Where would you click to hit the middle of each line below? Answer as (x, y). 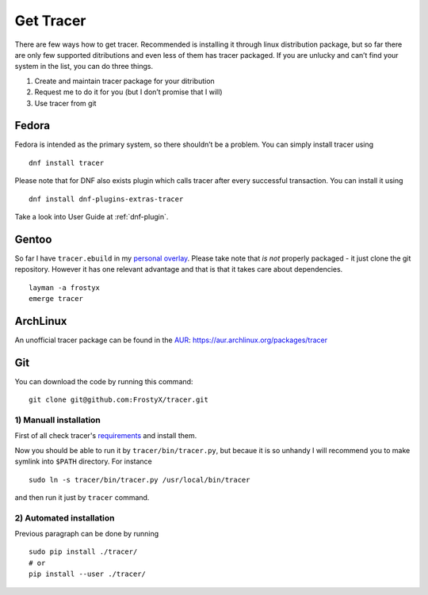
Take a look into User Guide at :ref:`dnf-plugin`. (92, 216)
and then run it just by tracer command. (82, 497)
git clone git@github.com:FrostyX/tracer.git (119, 400)
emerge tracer (56, 299)
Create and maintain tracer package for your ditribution (125, 81)
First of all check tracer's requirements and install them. (106, 436)
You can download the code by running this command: (104, 381)
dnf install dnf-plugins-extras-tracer (106, 199)
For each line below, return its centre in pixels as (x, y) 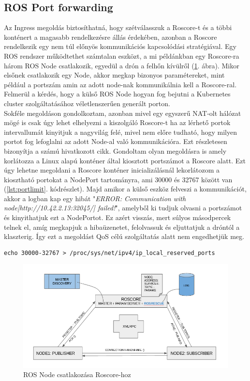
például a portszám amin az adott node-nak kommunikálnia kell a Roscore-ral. (120, 84)
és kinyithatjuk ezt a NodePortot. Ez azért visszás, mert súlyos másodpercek (118, 217)
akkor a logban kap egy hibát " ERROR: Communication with (95, 198)
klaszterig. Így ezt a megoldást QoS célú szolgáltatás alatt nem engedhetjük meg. (124, 236)
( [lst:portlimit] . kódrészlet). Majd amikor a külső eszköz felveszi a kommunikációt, (125, 189)
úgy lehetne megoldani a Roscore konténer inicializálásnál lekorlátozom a (112, 170)
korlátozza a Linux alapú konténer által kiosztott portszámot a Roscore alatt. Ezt (125, 160)
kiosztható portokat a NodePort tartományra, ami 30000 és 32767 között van (118, 179)
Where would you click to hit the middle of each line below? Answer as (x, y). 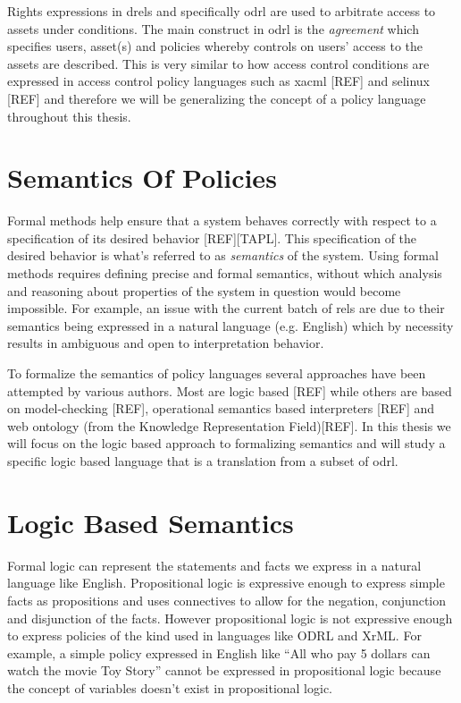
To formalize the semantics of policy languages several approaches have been (217, 373)
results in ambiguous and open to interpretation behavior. (166, 343)
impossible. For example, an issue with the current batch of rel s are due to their (226, 308)
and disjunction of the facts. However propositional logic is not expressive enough (230, 618)
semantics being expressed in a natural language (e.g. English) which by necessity (230, 325)
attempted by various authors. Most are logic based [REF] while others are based (230, 390)
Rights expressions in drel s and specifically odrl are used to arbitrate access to (222, 11)
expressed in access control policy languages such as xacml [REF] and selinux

> **Exercise**: Transcribe all the material exactly; skip every image.

> **Answer for the task**:
Where would you click to hit the middle of each line below? Answer as (x, y). 
Take a look into User Guide at :ref:`dnf-plugin`. (92, 216)
and then run it just by tracer command. (82, 497)
git clone git@github.com:FrostyX/tracer.git (119, 400)
emerge tracer (56, 299)
Create and maintain tracer package for your ditribution (125, 81)
First of all check tracer's requirements and install them. (106, 436)
You can download the code by running this command: (104, 381)
dnf install dnf-plugins-extras-tracer (106, 199)
For each line below, return its centre in pixels as (x, y) 
például a portszám amin az adott node-nak kommunikálnia kell a Roscore-ral. (120, 84)
és kinyithatjuk ezt a NodePortot. Ez azért visszás, mert súlyos másodpercek (118, 217)
akkor a logban kap egy hibát " ERROR: Communication with (95, 198)
klaszterig. Így ezt a megoldást QoS célú szolgáltatás alatt nem engedhetjük meg. (124, 236)
( [lst:portlimit] . kódrészlet). Majd amikor a külső eszköz felveszi a kommunikációt, (125, 189)
úgy lehetne megoldani a Roscore konténer inicializálásnál lekorlátozom a (112, 170)
korlátozza a Linux alapú konténer által kiosztott portszámot a Roscore alatt. Ezt (125, 160)
kiosztható portokat a NodePort tartományra, ami 30000 és 32767 között van (118, 179)
Where would you click to hit the middle of each line below? Answer as (x, y). 
To formalize the semantics of policy languages several approaches have been (217, 373)
results in ambiguous and open to interpretation behavior. (166, 343)
impossible. For example, an issue with the current batch of rel s are due to their (226, 308)
and disjunction of the facts. However propositional logic is not expressive enough (230, 618)
semantics being expressed in a natural language (e.g. English) which by necessity (230, 325)
attempted by various authors. Most are logic based [REF] while others are based (230, 390)
Rights expressions in drel s and specifically odrl are used to arbitrate access to (222, 11)
expressed in access control policy languages such as xacml [REF] and selinux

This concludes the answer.